## Stored data
········
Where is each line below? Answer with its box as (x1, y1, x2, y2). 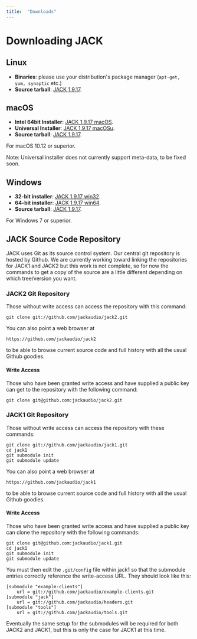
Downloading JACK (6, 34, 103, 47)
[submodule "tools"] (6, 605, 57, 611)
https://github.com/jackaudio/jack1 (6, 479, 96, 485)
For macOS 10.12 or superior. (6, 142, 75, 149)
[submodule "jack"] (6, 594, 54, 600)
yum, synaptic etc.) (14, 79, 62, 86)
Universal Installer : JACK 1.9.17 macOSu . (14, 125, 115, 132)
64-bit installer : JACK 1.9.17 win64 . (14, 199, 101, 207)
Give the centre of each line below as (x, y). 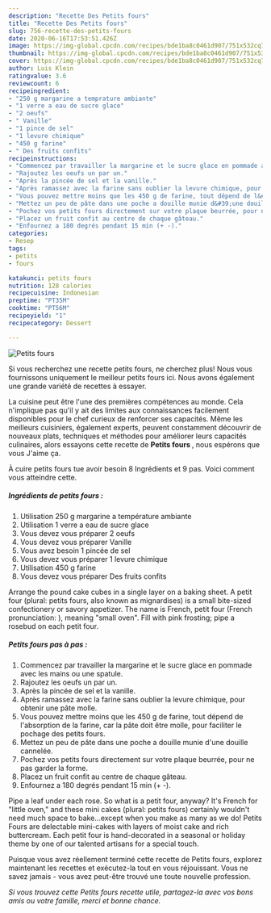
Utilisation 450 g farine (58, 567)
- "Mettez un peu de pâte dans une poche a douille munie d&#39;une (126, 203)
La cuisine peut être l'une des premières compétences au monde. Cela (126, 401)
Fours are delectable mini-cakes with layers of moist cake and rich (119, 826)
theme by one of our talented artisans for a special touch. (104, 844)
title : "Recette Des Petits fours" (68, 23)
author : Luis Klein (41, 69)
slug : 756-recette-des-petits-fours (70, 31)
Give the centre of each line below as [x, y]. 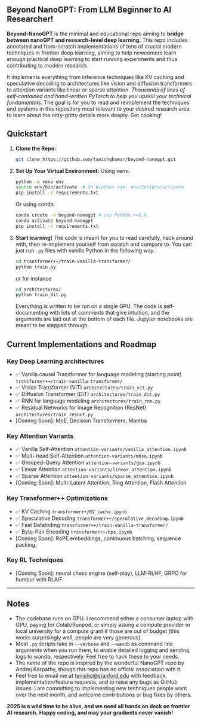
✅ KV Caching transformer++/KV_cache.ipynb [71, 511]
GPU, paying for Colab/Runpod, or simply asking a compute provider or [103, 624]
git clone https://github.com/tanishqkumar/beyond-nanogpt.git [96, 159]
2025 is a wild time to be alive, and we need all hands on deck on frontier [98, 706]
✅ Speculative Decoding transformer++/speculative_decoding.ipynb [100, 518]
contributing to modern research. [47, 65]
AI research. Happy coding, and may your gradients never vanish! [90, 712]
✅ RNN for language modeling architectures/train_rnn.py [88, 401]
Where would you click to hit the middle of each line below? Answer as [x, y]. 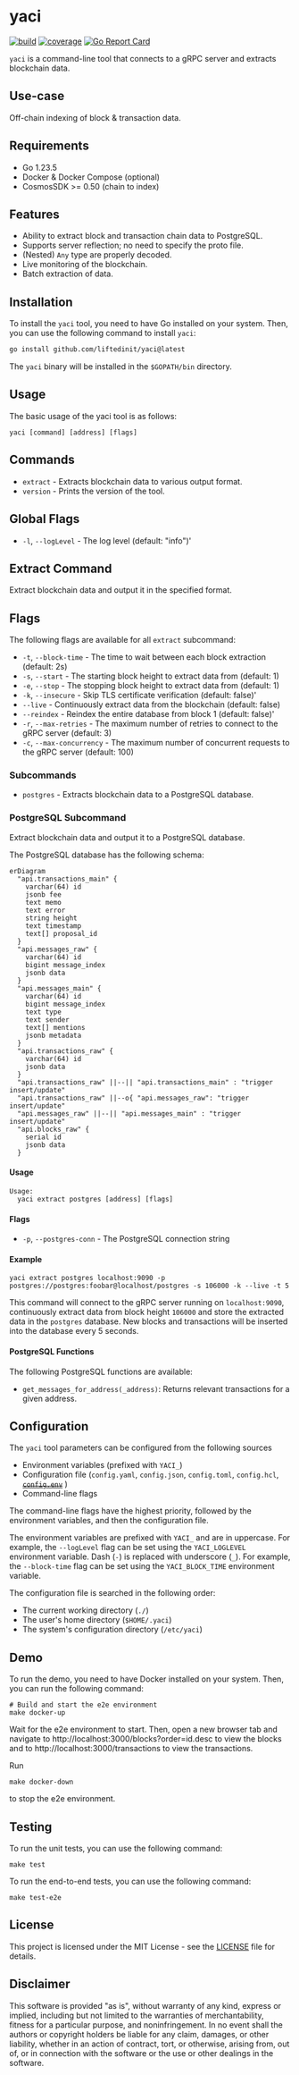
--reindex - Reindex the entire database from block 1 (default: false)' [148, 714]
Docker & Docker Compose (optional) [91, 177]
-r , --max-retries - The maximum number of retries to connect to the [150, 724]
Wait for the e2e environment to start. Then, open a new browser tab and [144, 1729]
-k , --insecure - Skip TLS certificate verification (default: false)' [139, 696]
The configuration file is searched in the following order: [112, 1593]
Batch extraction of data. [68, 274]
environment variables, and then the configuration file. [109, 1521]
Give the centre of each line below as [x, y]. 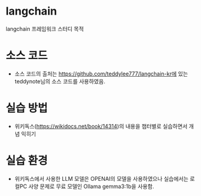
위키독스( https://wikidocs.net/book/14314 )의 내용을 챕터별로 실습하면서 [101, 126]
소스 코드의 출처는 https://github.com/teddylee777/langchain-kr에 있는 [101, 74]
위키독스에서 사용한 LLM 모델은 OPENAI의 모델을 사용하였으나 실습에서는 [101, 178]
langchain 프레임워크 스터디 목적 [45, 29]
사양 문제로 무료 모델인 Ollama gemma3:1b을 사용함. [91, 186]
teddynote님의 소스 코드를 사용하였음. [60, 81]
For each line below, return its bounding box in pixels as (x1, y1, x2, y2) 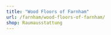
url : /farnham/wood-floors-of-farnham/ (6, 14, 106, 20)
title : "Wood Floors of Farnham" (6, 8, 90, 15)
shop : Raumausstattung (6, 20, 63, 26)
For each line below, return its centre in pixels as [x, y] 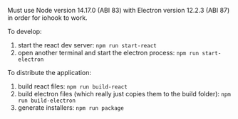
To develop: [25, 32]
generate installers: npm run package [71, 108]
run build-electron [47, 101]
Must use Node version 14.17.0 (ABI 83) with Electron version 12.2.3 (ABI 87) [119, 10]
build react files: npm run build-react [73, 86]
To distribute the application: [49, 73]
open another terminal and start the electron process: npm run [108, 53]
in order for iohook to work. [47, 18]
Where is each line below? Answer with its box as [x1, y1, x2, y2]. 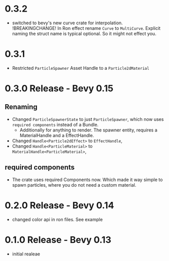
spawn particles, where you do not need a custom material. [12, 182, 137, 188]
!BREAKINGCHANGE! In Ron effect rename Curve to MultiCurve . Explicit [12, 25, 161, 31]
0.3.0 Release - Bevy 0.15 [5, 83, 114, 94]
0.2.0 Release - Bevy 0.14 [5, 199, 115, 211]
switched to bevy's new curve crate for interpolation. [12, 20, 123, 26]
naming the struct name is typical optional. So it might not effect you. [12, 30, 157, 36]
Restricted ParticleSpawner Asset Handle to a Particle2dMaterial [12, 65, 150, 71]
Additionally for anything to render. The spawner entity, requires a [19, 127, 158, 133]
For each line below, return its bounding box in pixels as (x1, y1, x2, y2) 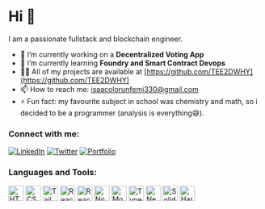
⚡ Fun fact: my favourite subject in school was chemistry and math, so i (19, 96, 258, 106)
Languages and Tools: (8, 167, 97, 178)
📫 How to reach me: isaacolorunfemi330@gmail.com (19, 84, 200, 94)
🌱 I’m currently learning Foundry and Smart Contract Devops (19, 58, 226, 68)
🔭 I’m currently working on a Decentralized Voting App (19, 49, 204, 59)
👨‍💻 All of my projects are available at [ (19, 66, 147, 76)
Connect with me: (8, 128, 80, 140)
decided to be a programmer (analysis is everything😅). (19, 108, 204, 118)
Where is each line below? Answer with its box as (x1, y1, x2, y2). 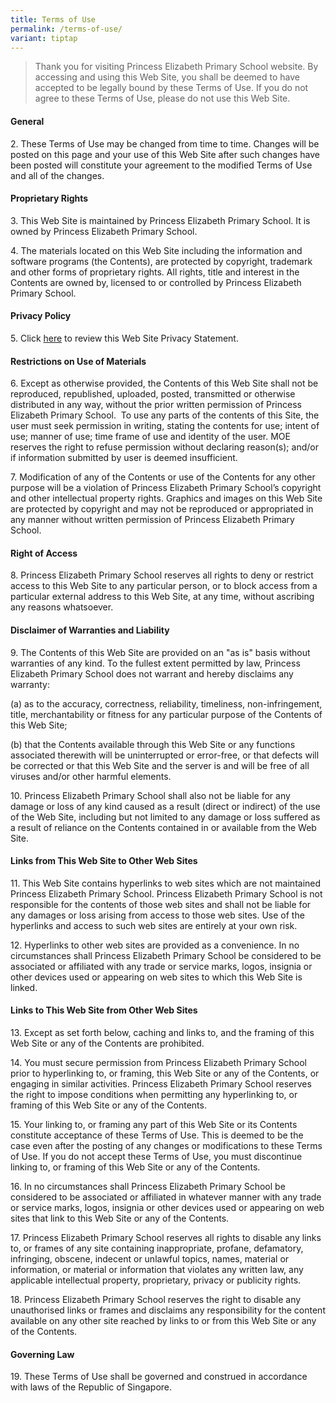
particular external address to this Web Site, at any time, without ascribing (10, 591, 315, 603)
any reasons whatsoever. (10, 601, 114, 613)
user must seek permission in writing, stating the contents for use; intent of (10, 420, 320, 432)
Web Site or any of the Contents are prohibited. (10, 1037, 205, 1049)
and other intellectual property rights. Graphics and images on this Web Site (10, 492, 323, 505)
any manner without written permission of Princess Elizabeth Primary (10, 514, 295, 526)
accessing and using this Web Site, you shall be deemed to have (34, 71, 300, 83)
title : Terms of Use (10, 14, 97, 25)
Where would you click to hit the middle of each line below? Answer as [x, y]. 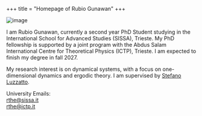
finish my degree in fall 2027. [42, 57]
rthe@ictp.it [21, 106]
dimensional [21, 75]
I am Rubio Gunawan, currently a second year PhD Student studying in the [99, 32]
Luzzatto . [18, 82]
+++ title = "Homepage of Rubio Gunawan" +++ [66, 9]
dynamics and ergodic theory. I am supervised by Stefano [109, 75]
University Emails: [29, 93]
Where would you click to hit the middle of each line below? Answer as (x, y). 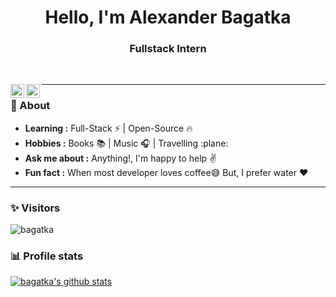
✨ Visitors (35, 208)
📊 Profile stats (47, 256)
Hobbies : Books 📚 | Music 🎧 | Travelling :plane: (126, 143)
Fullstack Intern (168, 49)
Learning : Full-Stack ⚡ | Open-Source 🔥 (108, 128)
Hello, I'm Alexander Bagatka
········
## Task requirements
What is needed is a word-for-word copy of the lines from the start of the data to the line with "theme by one", inclusive, with no pictures in it.

## Task answer
Where is each line below? Answer with its box as (x1, y1, x2, y2). 
Downloading JACK (6, 34, 103, 47)
[submodule "tools"] (6, 605, 57, 611)
https://github.com/jackaudio/jack1 (6, 479, 96, 485)
For macOS 10.12 or superior. (6, 142, 75, 149)
[submodule "jack"] (6, 594, 54, 600)
yum, synaptic etc.) (14, 79, 62, 86)
Universal Installer : JACK 1.9.17 macOSu . (14, 125, 115, 132)
64-bit installer : JACK 1.9.17 win64 . (14, 199, 101, 207)
Give the centre of each line below as (x, y). 
Utilisation 450 g farine (58, 567)
- "Mettez un peu de pâte dans une poche a douille munie d&#39;une (126, 203)
La cuisine peut être l'une des premières compétences au monde. Cela (126, 401)
Fours are delectable mini-cakes with layers of moist cake and rich (119, 826)
theme by one of our talented artisans for a special touch. (104, 844)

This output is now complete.